Tenho ouvido sustentarem que, em razão da menor natalidade, ou seja, menos crianças e, portanto, menos alunos, o Brasil poderia reduzir os seus gastos em educação. Contudo, é fácil perceber que estamos longe de obter resultados aceitáveis, apesar de ligeiras melhoras aqui e ali, como no último Ideb.
E, como é óbvio, um bom ensino é indispensável não apenas para oferecer às novas gerações melhores e mais igualitárias oportunidades no mercado de trabalho e, por outro lado, aumentar a produtividade e aquecer a economia. Conhecimento prévio também é necessário, por exemplo, para que debates eleitorais e campanhas de orientação sanitária cheguem à população.
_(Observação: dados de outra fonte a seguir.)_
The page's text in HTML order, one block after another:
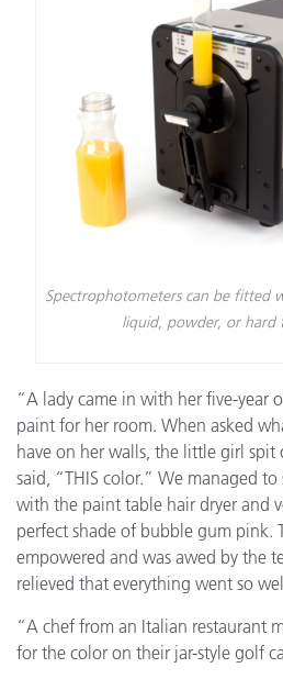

Para quem tem dificuldades em ler, até um santinho ou uma cartilha serão desafiadores.
Evasão escolar, baixa escolaridade e envolvimento com o crime estão claramente correlacionados. Para tornar isso ainda mais triste, geralmente ocorre no segundo ciclo fundamental, isto é, no antigo ginasial. Contudo, também está bastante claro que o processo de desinteresse e falta de pertencimento à escola começa nas primeiras séries.
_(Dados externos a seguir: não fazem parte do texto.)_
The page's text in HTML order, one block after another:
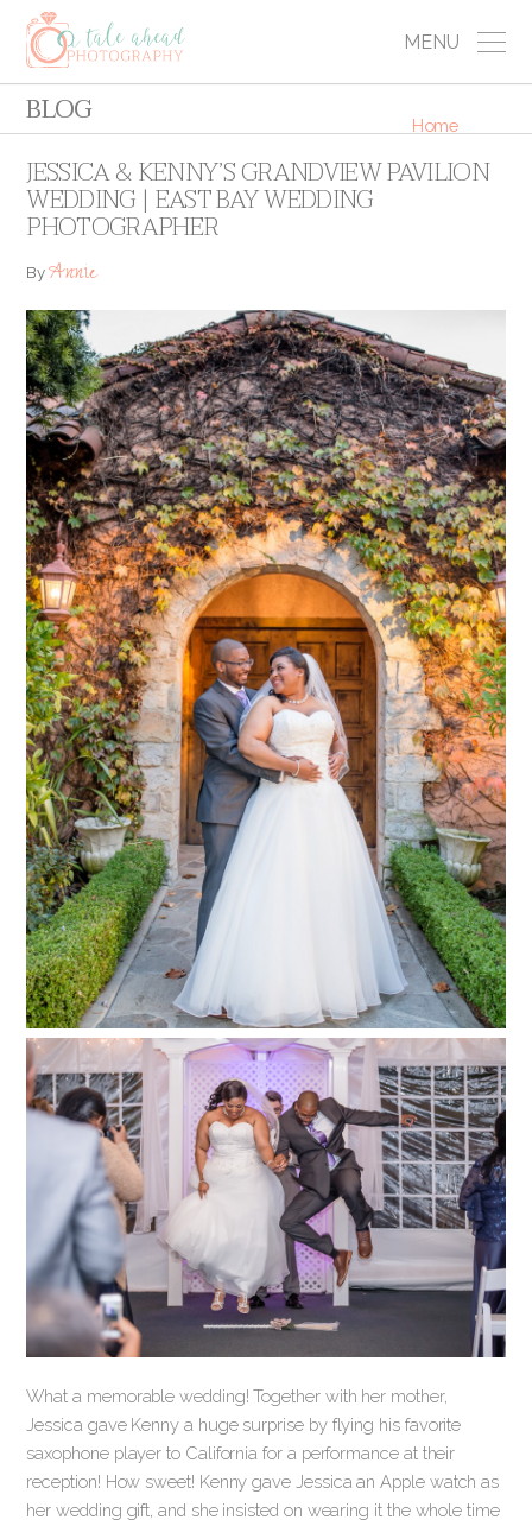
MENU
BLOG Home
JESSICA & KENNY’S GRANDVIEW PAVILION
WEDDING | EAST BAY WEDDING
PHOTOGRAPHER
ByAnnie
What a memorable wedding! Together with her mother,
Jessica gave Kenny a huge surprise by flying his favorite
saxophone player to California for a performance at their
reception! How sweet! Kenny gave Jessica an Apple watch as
her wedding gift, and she insisted on wearing it the whole time

Outra realidade óbvia é que as crianças das classes menos favorecidas vêm sendo cada vez mais duramente atingidas pela falta de estrutura em seu próprio lar. Cada vez mais, as escolas precisam suprir aquilo que nem sempre as famílias oferecem, e não estamos falando somente de alimentação, mas de lazer, orientação e até mesmo afeto.
Seja para melhorar os resultados de aprendizado, seja para prevenir a evasão escolar e a passagem para a criminalidade, a estratégia mais eficiente é, claramente, ofertar o turno integral, especialmente no ensino fundamental. Uma vantagem adicional seria favorecer o trabalho feminino, a inserção das mulheres no mercado de trabalho, na medida em que se reduziria a preocupação das mães, sobre quem recai a maior parte desse cuidado, com o que fazem seus filhos enquanto elas estão no serviço.
Em termos econômicos, a educação pública é um investimento de médio prazo, pois seus efeitos somente são percebidos na medida em que os jovens ingressam no trabalho. Na segurança, contudo, a espera é curta, os desdobramentos são quase imediatos: cada criança ou jovem que esteja na escola hoje não estará na delegacia amanhã. O mesmo se pode dizer da igualdade de oportunidades profissionais entre os gêneros: os ganhos ocorrem no dia seguinte. Esperamos que tudo isto entre no debate eleitoral.